◆ INSTRUCTIONS TO FOLLOW: Output, exactly as written, the lines below from the one that has "Where is each" through the one that has "होते हैं, और"; nothing else, and no pictures.

Records contained in a dataset:

+++

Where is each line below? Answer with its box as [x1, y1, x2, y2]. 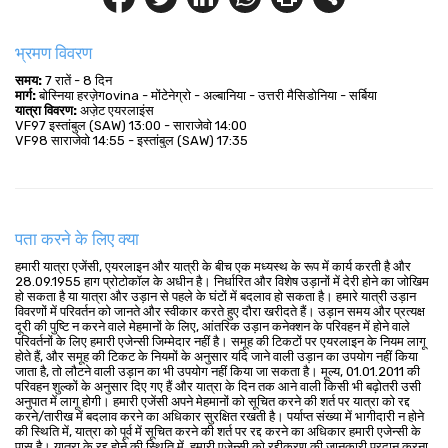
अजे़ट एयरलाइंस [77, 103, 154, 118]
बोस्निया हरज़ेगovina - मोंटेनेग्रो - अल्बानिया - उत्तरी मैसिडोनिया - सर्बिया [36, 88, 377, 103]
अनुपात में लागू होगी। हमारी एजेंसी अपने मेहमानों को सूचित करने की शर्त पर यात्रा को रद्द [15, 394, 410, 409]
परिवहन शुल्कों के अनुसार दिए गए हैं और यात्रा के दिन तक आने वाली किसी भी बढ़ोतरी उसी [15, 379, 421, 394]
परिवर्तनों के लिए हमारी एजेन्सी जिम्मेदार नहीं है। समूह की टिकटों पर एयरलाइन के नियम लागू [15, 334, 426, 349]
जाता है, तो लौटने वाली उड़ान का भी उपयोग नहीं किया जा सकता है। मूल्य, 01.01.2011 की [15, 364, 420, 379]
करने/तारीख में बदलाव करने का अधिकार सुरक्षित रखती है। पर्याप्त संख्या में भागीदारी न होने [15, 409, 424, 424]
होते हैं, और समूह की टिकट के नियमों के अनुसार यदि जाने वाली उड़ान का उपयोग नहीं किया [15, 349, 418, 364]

+++

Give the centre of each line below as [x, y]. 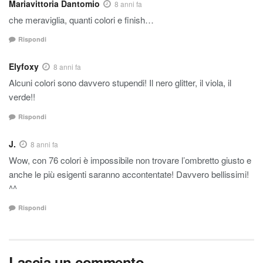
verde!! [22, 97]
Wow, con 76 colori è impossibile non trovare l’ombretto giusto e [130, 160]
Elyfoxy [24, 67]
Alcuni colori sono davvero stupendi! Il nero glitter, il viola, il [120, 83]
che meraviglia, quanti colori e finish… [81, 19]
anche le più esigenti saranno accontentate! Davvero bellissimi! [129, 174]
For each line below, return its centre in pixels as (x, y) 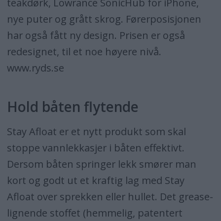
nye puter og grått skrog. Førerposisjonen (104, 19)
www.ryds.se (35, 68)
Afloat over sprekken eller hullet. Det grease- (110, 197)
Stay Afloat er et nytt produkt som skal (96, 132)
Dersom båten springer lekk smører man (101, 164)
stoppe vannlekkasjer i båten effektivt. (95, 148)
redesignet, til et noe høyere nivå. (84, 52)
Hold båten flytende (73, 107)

+++

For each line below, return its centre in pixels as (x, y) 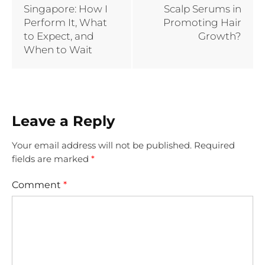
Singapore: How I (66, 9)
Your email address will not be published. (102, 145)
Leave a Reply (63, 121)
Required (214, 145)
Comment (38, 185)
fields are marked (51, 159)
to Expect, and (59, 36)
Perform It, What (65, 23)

+++

◆ ANSWER SECTION:
Where is each line below? Answer with its box as [x1, y1, x2, y2]. 
अजे़ट एयरलाइंस [77, 103, 154, 118]
बोस्निया हरज़ेगovina - मोंटेनेग्रो - अल्बानिया - उत्तरी मैसिडोनिया - सर्बिया [36, 88, 377, 103]
अनुपात में लागू होगी। हमारी एजेंसी अपने मेहमानों को सूचित करने की शर्त पर यात्रा को रद्द [15, 394, 410, 409]
परिवहन शुल्कों के अनुसार दिए गए हैं और यात्रा के दिन तक आने वाली किसी भी बढ़ोतरी उसी [15, 379, 421, 394]
परिवर्तनों के लिए हमारी एजेन्सी जिम्मेदार नहीं है। समूह की टिकटों पर एयरलाइन के नियम लागू [15, 334, 426, 349]
जाता है, तो लौटने वाली उड़ान का भी उपयोग नहीं किया जा सकता है। मूल्य, 01.01.2011 की [15, 364, 420, 379]
करने/तारीख में बदलाव करने का अधिकार सुरक्षित रखती है। पर्याप्त संख्या में भागीदारी न होने [15, 409, 424, 424]
होते हैं, और समूह की टिकट के नियमों के अनुसार यदि जाने वाली उड़ान का उपयोग नहीं किया [15, 349, 418, 364]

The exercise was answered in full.